Galván quitó el brazo de Marina sobre su pecho. Por un instante se incorporó y se le quedó viendo. Cuando dormía era un alma en paz, un descanso para un cuerpo demasiado nervioso. Parecía una mujer en coma, una fatalidad que había incrementado su belleza: el cabello sobre la almohada y la nariz hacia el techo.
Así quería recordarla.
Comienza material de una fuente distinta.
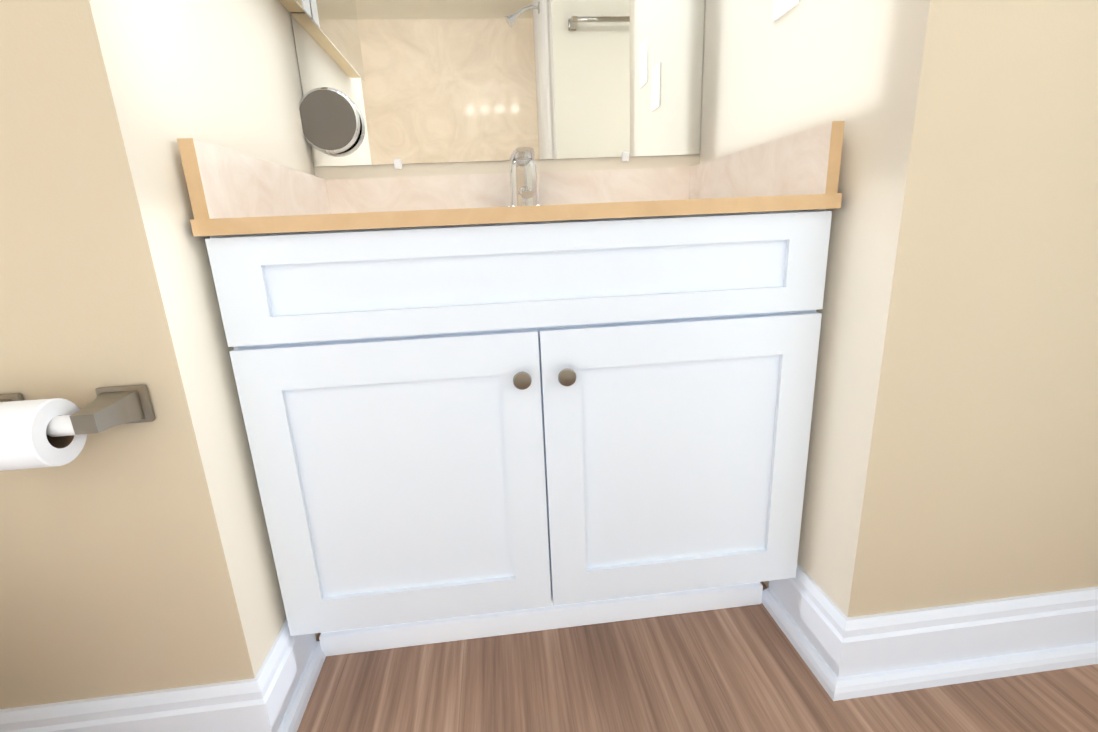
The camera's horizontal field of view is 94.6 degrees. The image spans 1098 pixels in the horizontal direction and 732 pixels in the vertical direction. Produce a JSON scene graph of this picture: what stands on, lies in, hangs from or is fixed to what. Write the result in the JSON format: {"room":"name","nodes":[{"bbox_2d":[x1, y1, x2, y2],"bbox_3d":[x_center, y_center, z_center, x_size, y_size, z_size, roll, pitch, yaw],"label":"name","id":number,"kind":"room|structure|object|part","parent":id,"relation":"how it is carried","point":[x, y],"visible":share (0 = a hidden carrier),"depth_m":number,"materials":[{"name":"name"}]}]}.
{"room":"bathroom","nodes":[
{"label":"bathroom","id":0,"kind":"room"},
{"bbox_2d":[0,0,317,708],"bbox_3d":[-1.006,-0.534,0.877,0.913,2.260,0.790,-4,15,-5],"label":"wall","id":1,"kind":"structure","parent":0,"point":[136,557],"depth_m":0.70,"materials":[{"name":"beige paint"}]},
{"bbox_2d":[0,384,154,470],"bbox_3d":[-0.628,0.080,0.619,0.211,0.082,0.102,-4,15,-5],"label":"toilet paper holder","id":2,"kind":"object","parent":1,"relation":"attached to","point":[41,433],"visible":1,"depth_m":0.60,"materials":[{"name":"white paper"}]},
{"bbox_2d":[278,0,311,17],"bbox_3d":[-0.554,-1.100,0.809,0.048,0.772,0.511,-4,15,-5],"label":"upper cabinet","id":3,"kind":"object","parent":1,"relation":"attached to","point":[296,5],"visible":1,"depth_m":1.12,"materials":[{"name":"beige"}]},
{"bbox_2d":[290,5,704,178],"bbox_3d":[-0.102,-0.689,1.298,0.983,2.260,0.100,-4,15,-5],"label":"wall","id":4,"kind":"structure","parent":0,"point":[449,168],"depth_m":1.29,"materials":[{"name":"paint"}]},
{"bbox_2d":[290,0,704,168],"bbox_3d":[-0.117,-0.993,1.141,0.993,1.010,0.041,-4,15,-5],"label":"mirror","id":5,"kind":"object","parent":4,"relation":"attached to","point":[429,81],"depth_m":1.24,"materials":[{"name":"clear glass"}]},
{"bbox_3d":[-0.521,-0.580,1.202,0.144,0.144,0.035,-4,15,-5],"label":"magnifying mirror","id":6,"kind":"part","parent":5,"relation":"part of","materials":[{"name":"grey mirror"}]},
{"bbox_2d":[297,581,1097,731],"bbox_3d":[0.473,0.739,0.457,3.792,0.100,2.575,-4,15,-5],"label":"floor","id":7,"kind":"structure","parent":0,"point":[741,669],"depth_m":0.90,"materials":[{"name":"wood"}]},
{"bbox_2d":[0,654,304,731],"bbox_3d":[-0.897,0.595,0.762,0.949,0.135,0.036,-4,15,-5],"label":"baseboard","id":8,"kind":"structure","parent":7,"relation":"on","point":[274,694],"depth_m":0.79,"materials":[{"name":"white wood"}]},
{"bbox_2d":[177,121,844,655],"bbox_3d":[-0.036,0.040,1.123,0.957,0.940,0.619,-4,15,-5],"label":"bathroom vanity","id":9,"kind":"object","parent":7,"relation":"on","point":[348,641],"depth_m":0.85,"materials":[{"name":"white wood"}]},
{"bbox_3d":[-0.052,-0.303,1.036,0.957,0.230,0.606,-4,15,-5],"label":"bathroom vanity top","id":10,"kind":"part","parent":9,"relation":"part of","materials":[{"name":"beige stone"}]},
{"bbox_3d":[-0.016,-0.141,0.795,0.948,0.158,0.020,-4,15,-5],"label":"bathroom vanity drawer","id":11,"kind":"part","parent":9,"relation":"part of","materials":[{"name":"white wood"}]},
{"bbox_2d":[501,147,538,206],"bbox_3d":[-0.057,-0.426,1.178,0.160,0.141,0.135,-4,15,-5],"label":"vanity faucet","id":12,"kind":"object","parent":9,"relation":"on","point":[523,182],"visible":0.79,"depth_m":1.18,"materials":[{"name":"silver metal"}]},
{"bbox_3d":[-0.043,0.021,0.810,0.030,0.030,0.029,-4,15,-5],"label":"vanity knob","id":13,"kind":"part","parent":9,"relation":"part of","materials":[{"name":"brown metal"}]},
{"bbox_3d":[0.028,0.016,0.817,0.030,0.030,0.029,-4,15,-5],"label":"vanity knob","id":14,"kind":"part","parent":9,"relation":"part of","materials":[{"name":"brown metal"}]},
{"bbox_2d":[806,586,1097,700],"bbox_3d":[1.342,0.444,0.949,1.732,0.135,0.036,-4,15,-5],"label":"baseboard","id":15,"kind":"structure","parent":7,"relation":"on","point":[843,656],"depth_m":0.89,"materials":[{"name":"white wood"}]},
{"bbox_2d":[700,0,1097,617],"bbox_3d":[1.317,-0.695,1.085,1.796,2.260,0.816,-4,15,-5],"label":"wall","id":16,"kind":"structure","parent":0,"point":[952,459],"depth_m":0.78,"materials":[{"name":"beige paint"}]},
{"bbox_2d":[772,0,798,21],"bbox_3d":[0.426,-0.701,0.904,0.007,0.125,0.080,-4,15,-5],"label":"outlet","id":17,"kind":"object","parent":16,"relation":"attached to","point":[781,8],"visible":1,"depth_m":0.93,"materials":[{"name":"white plastic"}]}
]}
Esa noche y el día del paseo a la feria de antiguedades, un domingo. Ambos terminaron comprando los objetos más absurdos: una bacinilla antigua y él una herradura, sin objeto de superstición.
Ahora la historia llegaba a su fin. Galván estaba cansado de la mujer excéntrica a pesar de su sonrisa y de su cabello y de los pequeños detalles. Quería a alguien normal o banal, con una voz más estridente. Era tiempo de cambiar, de tener otro perfume en las camisas y otro pelo que acariciar.
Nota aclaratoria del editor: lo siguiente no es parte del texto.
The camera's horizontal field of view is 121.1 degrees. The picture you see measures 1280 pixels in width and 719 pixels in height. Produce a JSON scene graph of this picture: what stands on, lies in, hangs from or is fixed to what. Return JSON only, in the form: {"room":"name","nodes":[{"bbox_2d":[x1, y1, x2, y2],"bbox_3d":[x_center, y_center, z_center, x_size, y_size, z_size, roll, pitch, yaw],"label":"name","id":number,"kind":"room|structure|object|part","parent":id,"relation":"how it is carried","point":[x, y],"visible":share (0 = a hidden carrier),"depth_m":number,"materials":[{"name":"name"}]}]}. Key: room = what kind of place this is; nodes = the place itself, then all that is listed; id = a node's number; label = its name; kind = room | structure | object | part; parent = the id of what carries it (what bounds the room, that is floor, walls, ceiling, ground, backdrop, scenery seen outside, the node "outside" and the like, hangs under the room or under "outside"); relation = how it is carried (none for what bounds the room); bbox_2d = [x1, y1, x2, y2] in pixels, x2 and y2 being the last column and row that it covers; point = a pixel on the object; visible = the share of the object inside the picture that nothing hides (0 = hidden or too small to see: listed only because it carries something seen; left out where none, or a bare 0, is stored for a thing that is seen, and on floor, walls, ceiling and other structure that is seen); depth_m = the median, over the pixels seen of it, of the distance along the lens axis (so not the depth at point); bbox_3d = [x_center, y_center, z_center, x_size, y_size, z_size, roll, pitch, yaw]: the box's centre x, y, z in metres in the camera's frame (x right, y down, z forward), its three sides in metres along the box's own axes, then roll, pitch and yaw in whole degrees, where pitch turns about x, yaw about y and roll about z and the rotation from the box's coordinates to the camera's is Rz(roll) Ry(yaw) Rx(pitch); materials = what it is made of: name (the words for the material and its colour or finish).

Sin embargo, sabía que el rompimiento sería un evento devastador. Pero no quería más a esa intrusa en su casa, ni en su sofá-cama. Detestaba meditar tanto en decisiones de esta índole. Tomó una copa de vino que llenó burdamente. Abrió la ventana de la habitación. El viento entró y heló los hombros de Marina.
Ella a penas pudo abrir los ojos cuando vio que Galván le lanzó contra su rostro la camisa y le dijo:"vístete y sal".